Le rapport intermédiaire sur les avancées de l'Enquête nationale sur les femmes et les filles autochtones disparues et assassinées suscite des réactions partagées en Saskatchewan.

Un texte d’Omayra Issa

Darlene Okemysim-Sicotte, dont la cousine a été tuée dans les années 90, accueille favorablement les 10 recommandations de la commission d'enquête.

Elle se réjouit notamment de la proposition des commissaires de mettre sur pied une escouade policière nationale vers laquelle la commission pourrait diriger les femmes afin de rouvrir des dossiers ou d’examiner des enquêtes.

La disparition de Shelley Napope a été signalée 30 fois par sa famille aux autorités policières avant que celles-ci n'agissent. Une escouade spécialisée permettrait d’éviter une telle situation. Par ailleurs, Darlene Okemysim-Sicotte salue la demande pour un fonds pour la commémoration de la vie des victimes et un Programme de soutien en santé pour leurs familles.

« Les familles ont besoin de soutien en santé avant, pendant et après les audiences », déclare-t-elle. Elle ajoute que c’est une manière de les aider dans leur guérison pendant tout le processus de l'Enquête.

Un processus toujours colonial, selon une experte

La professeure en sociologie de l'Université de la Saskatchewan Julie Kaye est déçue par le rapport, estimant qu'il ne révèle rien de nouveau.

« La commission d’enquête continue de tenir des audiences sur la base du modèle colonial », affirme-t-elle.

Selon elle, les familles des victimes ont toujours des inquiétudes sur la manière dont l'Enquête est menée. « La commission ne prend pas assez sérieusement [en compte] les besoins des familles », pense-t-elle.

Le rapport demande également à Ottawa, aux provinces et aux territoires de financer la participation d'organisations autochtones à l'Enquête. Dans un message envoyé à Radio-Canada, le ministère saskatchewanais de la Justice affirme qu'il examinera les ressources qu'il pourrait mettre en place si la commission lui demandait directement de l'aide.

Le mandat de l'Enquête est d'examiner les causes systémiques de la violence contre les femmes et les filles autochtones au Canada en explorant les tendances et les facteurs sous-jacents.

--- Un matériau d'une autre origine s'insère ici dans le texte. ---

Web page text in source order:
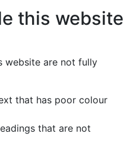
this website
website are not fully
that has poor colour
that are not
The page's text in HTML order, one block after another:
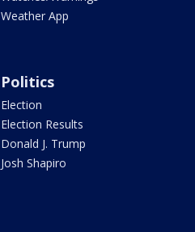
Weather App
Politics
Election
Election Results
Donald J. Trump
Josh Shapiro
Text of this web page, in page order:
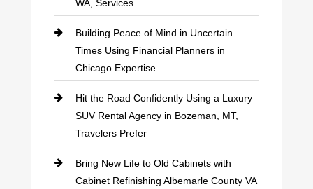
WA, Services
Building Peace of Mind in Uncertain
Times Using Financial Planners in
Chicago Expertise
Hit the Road Confidently Using a Luxury
SUV Rental Agency in Bozeman, MT,
Travelers Prefer
Bring New Life to Old Cabinets with
Cabinet Refinishing Albemarle County VA
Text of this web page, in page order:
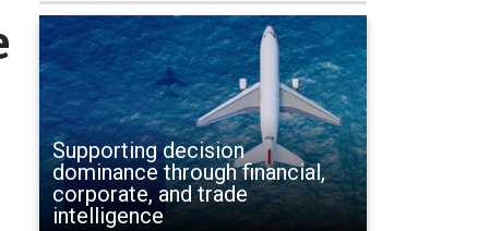
Supporting decision
dominance through financial,
corporate, and trade
intelligence
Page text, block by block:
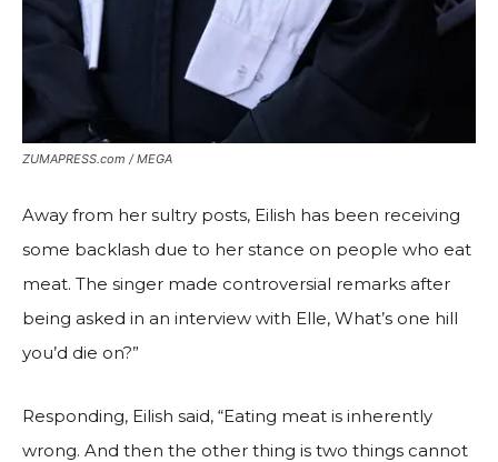
ZUMAPRESS.com / MEGA
Away from her sultry posts, Eilish has been receiving
some backlash due to her stance on people who eat
meat. The singer made controversial remarks after
being asked in an interview with Elle, What’s one hill
you’d die on?”
Responding, Eilish said, “Eating meat is inherently
wrong. And then the other thing is two things cannot
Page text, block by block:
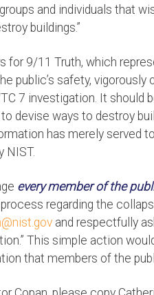
and individuals that
buildings.”
for 9/11 Truth, which
public’s safety,
7 investigation. It should
devise ways to destroy
has merely served
NIST.
every member of the
regarding the
and respectfully
This simple action
that members of the
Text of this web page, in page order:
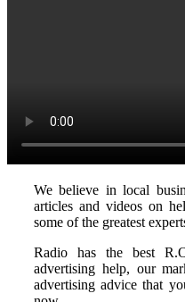
We believe in local
articles and videos on
some of the greatest
Radio has the best
advertising help, our
advertising advice that
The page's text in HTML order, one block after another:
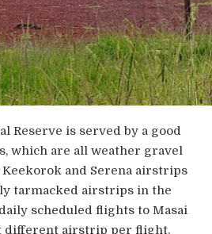
Reserve is served by a good
which are all weather gravel
and Serena airstrips
tarmacked airstrips in the
scheduled flights to Masai
different airstrip per flight.
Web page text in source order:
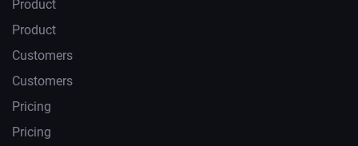
Product
Product
Customers
Customers
Pricing
Pricing
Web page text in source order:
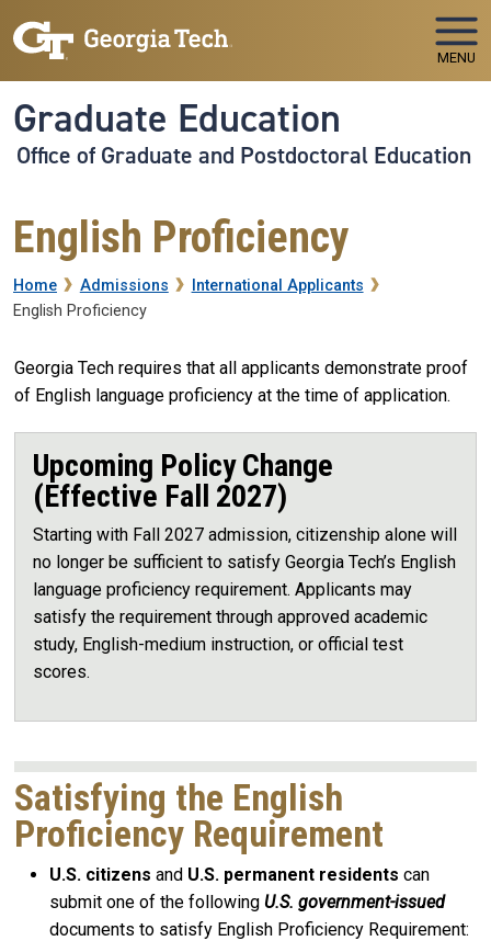
MENU
Graduate Education
Office of Graduate and Postdoctoral Education
English Proficiency
Breadcrumb
Home Admissions
International Applicants
English Proficiency
Georgia Tech requires that all applicants demonstrate proof
of English language proficiency at the time of application.
Upcoming Policy Change
(Effective Fall 2027)
Starting with Fall 2027 admission, citizenship alone will
no longer be sufficient to satisfy Georgia Tech’s English
language proficiency requirement. Applicants may
satisfy the requirement through approved academic
study, English-medium instruction, or official test
scores.
Satisfying the English
Proficiency Requirement
U.S. citizens and U.S. permanent residents can
submit one of the following U.S. government-issued
documents to satisfy English Proficiency Requirement:
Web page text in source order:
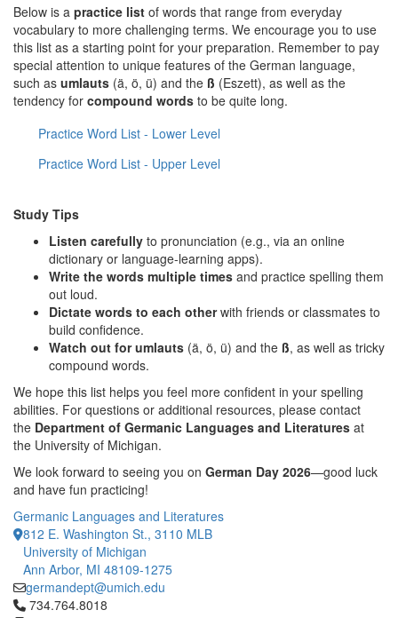
Below is a practice list of words that range from everyday
vocabulary to more challenging terms. We encourage you to use
this list as a starting point for your preparation. Remember to pay
special attention to unique features of the German language,
such as umlauts (ä, ö, ü) and the ß (Eszett), as well as the
tendency for compound words to be quite long.
Practice Word List - Lower Level
Practice Word List - Upper Level
Study Tips
Listen carefully to pronunciation (e.g., via an online
dictionary or language-learning apps).
Write the words multiple times and practice spelling them
out loud.
Dictate words to each otherwith friends or classmates to
build confidence.
Watch out for umlauts (ä, ö, ü) and the ß, as well as tricky
compound words.
We hope this list helps you feel more confident in your spelling
abilities. For questions or additional resources, please contact
the Department of Germanic Languages and Literatures at
the University of Michigan.
We look forward to seeing you on German Day 2026—good luck
and have fun practicing!
Germanic Languages and Literatures
812 E. Washington St., 3110 MLB
University of Michigan
Ann Arbor, MI 48109-1275
germandept@umich.edu
Click to call 734.764.8018
734.764.8018
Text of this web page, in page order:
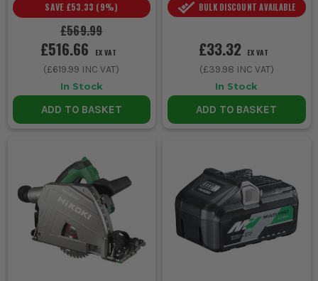
£569.99
SAVE £53.33 (9%)
£516.66 EX VAT
(£619.99 INC VAT)
In Stock
ADD TO BASKET
BULK DISCOUNT AVAILABLE
£33.32 EX VAT
(£39.98 INC VAT)
In Stock
ADD TO BASKET
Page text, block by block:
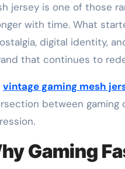
jersey is one of those
with time. What
digital identity,
that continues to
vintage gaming mesh
between gaming
Gaming
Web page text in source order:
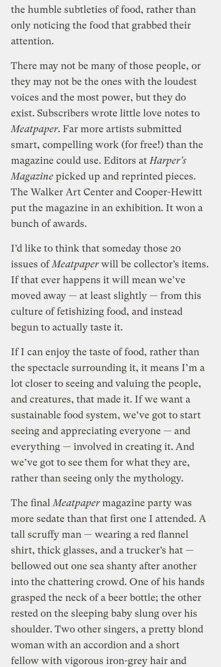
the humble subtleties of food, rather than
only noticing the food that grabbed their
attention.
There may not be many of those people, or
they may not be the ones with the loudest
voices and the most power, but they do
exist. Subscribers wrote little love notes to
Meatpaper. Far more artists submitted
smart, compelling work (for free!) than the
magazine could use. Editors at Harper’s
Magazine picked up and reprinted pieces.
The Walker Art Center and Cooper-Hewitt
put the magazine in an exhibition. It won a
bunch of awards.
I’d like to think that someday those 20
issues ofMeatpaperwill be collector’s items.
If that ever happens it will mean we’ve
moved away — at least slightly — from this
culture of fetishizing food, and instead
begun to actually taste it.
If I can enjoy the taste of food, rather than
the spectacle surrounding it, it means I’m a
lot closer to seeing and valuing the people,
and creatures, that made it. If we want a
sustainable food system, we’ve got to start
seeing and appreciating everyone — and
everything — involved in creating it. And
we’ve got to see them for what they are,
rather than seeing only the mythology.
The final Meatpapermagazine party was
more sedate than that first one I attended. A
tall scruffy man — wearing a red flannel
shirt, thick glasses, and a trucker’s hat —
bellowed out one sea shanty after another
into the chattering crowd. One of his hands
grasped the neck of a beer bottle; the other
rested on the sleeping baby slung over his
shoulder. Two other singers, a pretty blond
woman with an accordion and a short
fellow with vigorous iron-grey hair and
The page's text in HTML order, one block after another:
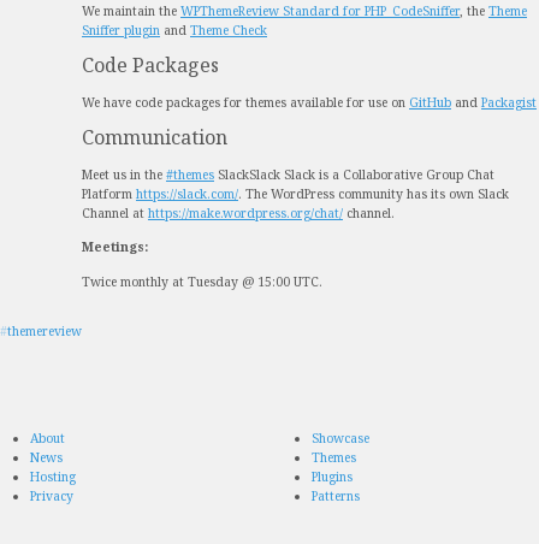
We maintain the WPThemeReview Standard for PHP_CodeSniffer, the Theme
Sniffer plugin and Theme Check
Code Packages
We have code packages for themes available for use on GitHub and Packagist
Communication
Meet us in the #themes SlackSlack Slack is a Collaborative Group Chat
Platform https://slack.com/. The WordPress community has its own Slack
Channel at https://make.wordpress.org/chat/ channel.
Meetings:
Twice monthly at Tuesday @ 15:00 UTC.
#themereview
About
News
Hosting
Privacy
Showcase
Themes
Plugins
Patterns
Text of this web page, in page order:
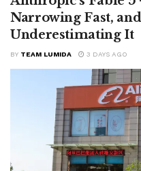
Narrowing Fast,
Underestimating It
BY TEAM LUMIDA 3 DAYS AGO
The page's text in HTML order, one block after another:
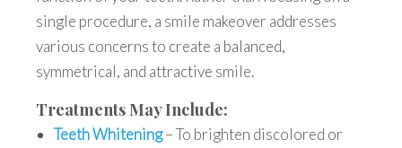
single procedure, a smile makeover addresses
various concerns to create a balanced,
symmetrical, and attractive smile.
Treatments May Include:
Teeth Whitening– To brighten discolored or
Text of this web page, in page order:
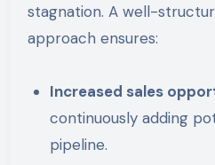
stagnation. A well-
approach ensures:
Increased sales
continuously adding
pipeline.
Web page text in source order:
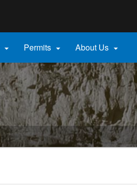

Elle doit mener ses activités indépendamment du gouvernement fédéral et des gouvernements des provinces et des territoires.

Environ un tiers du budget de 53,8 millions de dollars sur deux ans dégagé par le gouvernement fédéral a été dépensé, ont affirmé les commissaires.

Jusqu'ici, 320 des 900 personnes inscrites pour témoigner à l'Enquête ont fait part de leurs expériences. La Commission d’enquête sera à Saskatoon du 20 au 23 novembre pour entendre les familles saskatchewanaises touchées par la violence contre les femmes et les filles autochtones.